Sample_Name	Plate_or_Group	Well	Read_1_Path	Read_2_Path	Parents	Growth_Rate
Test Sample 0	Group A	A01	/path/to/genome_0_read_1.fq	/path/to/genome_0_read_2.fq		0.5
Test Sample 1	Group A	A02	/path/to/genome_1_read_1.fq	/path/to/genome_1_read_2.fq	Test Sample 0	0.7
Test Sample 2	Group A	A03	/path/to/genome_2_read_1.fq	/path/to/genome_2_read_2.fq	Test Sample 0	0.6
Test Sample 3	Group A	A04	/path/to/genome_3_read_1.fq	/path/to/genome_3_read_2.fq	Test Sample 0	0.8
Test Sample 4	Group A	A05	/path/to/genome_4_read_1.fq	/path/to/genome_4_read_2.fq	Test Sample 0	0.3
Test Sample 5	Group A	B01	/path/to/genome_5_read_1.fastq.gz	/path/to/genome_5_read_2.fastq.gz	Test Sample 1	0.8
Test Sample 6	Group A	B02	/path/to/genome_6_read_1.fq	/path/to/genome_6_read_2.fq	Test Sample 2	0.7
Test Sample 7	Group A	B03	/path/to/genome_7_read_1.fq	/path/to/genome_7_read_2.fq	Test Sample 3,Test Sample 2	0.8
Test Sample 8	Group A	B04	/path/to/genome_8_read_1.fq.gz	/path/to/genome_8_read_2.fq.gz	Test Sample 4	0.3
Test Sample 9	Group A	B05	/path/to/genome_9_read_1.fq	/path/to/genome_9_read_2.fq		0.2

Once you upload the template, it will list the samples awaiting upload:

You can then upload the individual files matching the filenames in the template. Note that if you have many files, it may be necessary to select in batches of 10 or so files.
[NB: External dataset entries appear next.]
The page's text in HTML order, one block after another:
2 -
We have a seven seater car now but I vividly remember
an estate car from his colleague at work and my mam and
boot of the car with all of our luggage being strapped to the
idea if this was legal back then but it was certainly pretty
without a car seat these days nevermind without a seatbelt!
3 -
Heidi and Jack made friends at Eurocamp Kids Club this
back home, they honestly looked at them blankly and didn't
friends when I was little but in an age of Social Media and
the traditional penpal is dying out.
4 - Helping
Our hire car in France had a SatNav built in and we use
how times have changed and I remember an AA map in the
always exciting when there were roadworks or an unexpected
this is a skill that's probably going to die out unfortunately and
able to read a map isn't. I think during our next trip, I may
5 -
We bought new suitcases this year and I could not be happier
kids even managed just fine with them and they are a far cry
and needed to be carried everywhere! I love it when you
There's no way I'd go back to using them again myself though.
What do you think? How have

To confirm that files are uploaded, close the upload dialog and look at the table of samples. The status hsould change to RUNNING_QC, or when that’s done, you should see a QC link. If the status still says AWAITING_UPLOAD, then the upload didn’t go through successfully and you should try again.

Alignment Settings

By default, Millstone treats all samples as diploid. This allows ambiguous variants to be called as heterozygous. You can choose to keep all of these ambiguous variants, to keep only those where at least some samples are called as non-ambiguous, or throw away ambiguous variants all together. If you have many samples, we suggest the latter two options to keep the database size manageable.

Submit Alignment

Finally! Click the Run Alignment button in the last tab to start the alignment. Depending on your genome size, number of samples, and the size of the instance you chose, this could take time. You can see how individual sample alignments are progressing by clicking on the name of the alignment in the label column of the Alignments view. Every sample will have an output log link and a Job Status.

After the individual samples are done aligning, the Alignment status will change to VARIANT_CALLING as variants across all samples are called in aggregate. Once this step has completed, then the Alignment status will read COMPLETED and you can switch to the Analyze view to examine the called variants.